Britain’s biggest house builders have pledged to build more homes on the back of the government’s efforts to improve mortgage availability.
Chancellor George Osborne announced a new, two-strand ‘help to buy’ scheme in his Budget speech on Wednesday, promising to increase the supply of high loan-to-value mortgages and release equity for buyers.
Berkeley, Persimmon and Galliford Try all confirmed they would build more to meet the expected increase in demand from people hoping to own a home.
The equity loan component of the new scheme will provide £3.5 billion of investment supporting up to 74,000 home buyers over the next three years. Buyers will be able to access equity loans worth up to 20 per cent of the value of a property, which will be interest-free for five years and repayable when they sell the home.

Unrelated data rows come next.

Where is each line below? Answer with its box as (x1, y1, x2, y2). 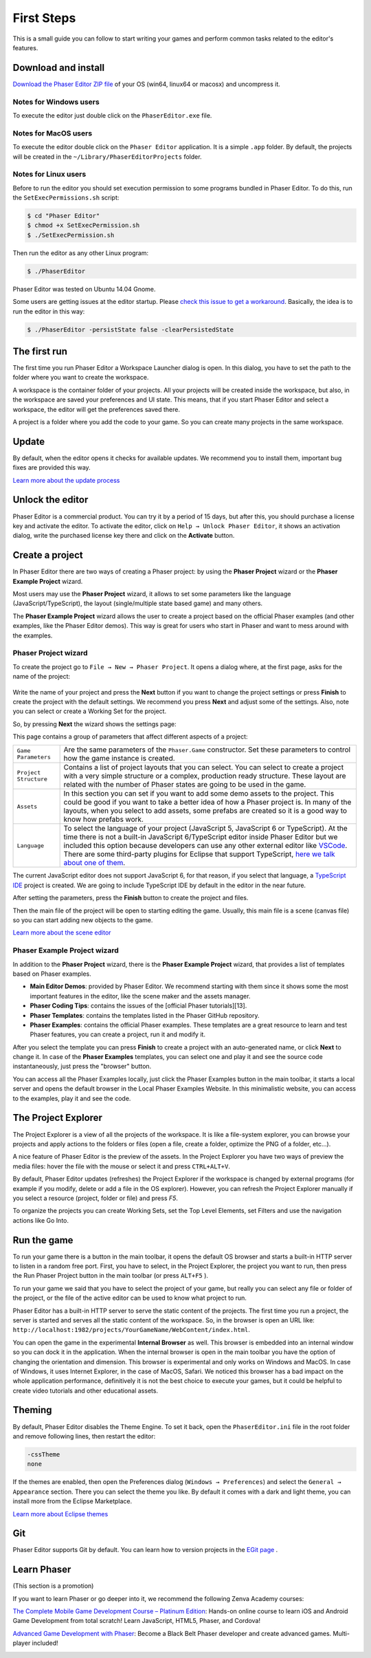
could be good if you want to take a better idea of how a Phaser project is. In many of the (63, 798, 352, 807)
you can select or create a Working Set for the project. (12, 707, 167, 715)
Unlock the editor (12, 494, 89, 505)
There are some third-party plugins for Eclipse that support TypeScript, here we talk (63, 849, 336, 859)
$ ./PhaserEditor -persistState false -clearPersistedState (27, 325, 234, 334)
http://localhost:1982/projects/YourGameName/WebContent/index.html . (12, 1326, 250, 1334)
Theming (12, 1404, 52, 1416)
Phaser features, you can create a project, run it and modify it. (30, 1030, 206, 1038)
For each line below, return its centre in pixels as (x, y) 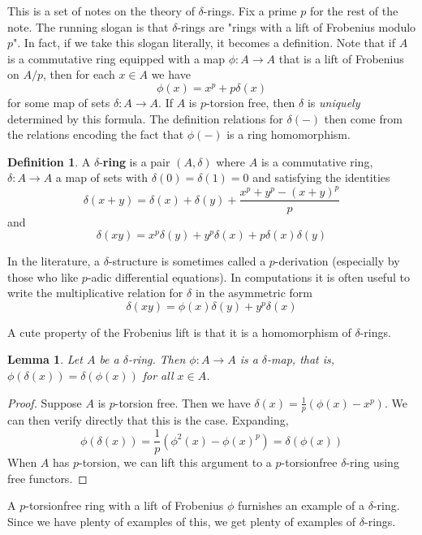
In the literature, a (54, 261)
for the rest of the (354, 11)
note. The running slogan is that (88, 26)
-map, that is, (301, 359)
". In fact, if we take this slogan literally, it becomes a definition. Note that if (205, 43)
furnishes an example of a (301, 505)
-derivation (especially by (337, 261)
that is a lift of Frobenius (341, 58)
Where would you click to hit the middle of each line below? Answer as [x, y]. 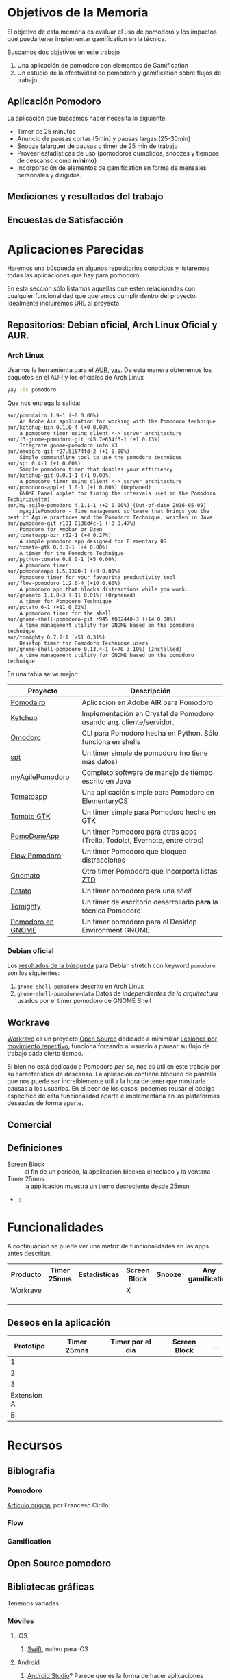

Alongside this, the government plans to offer a guarantee to lenders which offer mortgages to people of between 5 and 20 per cent from April 2014. It will be open to first-time buyers and existing homeowners.
Tony Pidgley, chair of Berkeley, said: ‘The biggest problem has always been the mortgages and this is a meaningful number. We will be able to build extra homes because of this.’
Ashley Lane, group partnerships director at Persimmon Homes, said: ‘This Budget will result in increased building levels by Persimmon. It will allow us to build more homes.’
Mark Clare, chief executive of developer Barratt, said he was also expecting to see an increase in demand for homes.
Shares in the major house builders were rising on the back of the announcement, as Inside Housing went to press.
Mr Osborne also boosted the government’s build-to-rent programme by £800 million. The fund, which now stands at £1 billion, provides equity or loan finance to developers building homes for private rent and was launched in response to last year’s review by Sir Adrian Montague into ways to attract institutional investment into the sector.
The initial £200 million opened for bids in December and was heavily oversubscribed, with some of the UK’s largest housing associations applying for funding.
Landlords welcomed additional build-to-rent cash and the extra £225 million provided for the affordable homes guarantee fund that is intended to produce 30,000 homes once the £1.8 billion affordable homes programme completes in 2015.
The grant from these funds is intended to work alongside the government’s £10 billion housing guarantee programme, which aims to reduce the cost of debt.
Landlords lamented the fact the government failed to reveal its policy on the future of rents, instead putting it off until the June spending review.
Penny Downing, director of development, at Bromford Group, said: ‘The lack of rental commitment provides more uncertainty and we need to end the uncertainty so planning can be more effective across the whole sector.’
Existing government schemes launched to boost house building and buying:
‘If “help to buy” encourages housing transactions in the way everyone hopes, I think this will encourage us and all house builders in the market to build more than currently.’
Stephen Teagle, managing director of affordable housing, Galliford Try
‘The extra £225 million is insufficient to meet the needs in the sub-market rent category. That is where housing associations have a role to play in using our surpluses.’
Waqar Ahmed, finance director, London & Quadrant
‘It seems like the government is giving us grant post-2015 by other means. We still have resources put aside, so Orbit will put a bid in for the affordable housing funding. There will be interest and I imagine most associations will want to be at the table.’
Paul Tenant, chief executive, Orbit
‘For something the government said is one of the highest priorities, I expected to see more on housing. The demand-side will go some way towards helping the market but I wanted to see more on the supply-side.’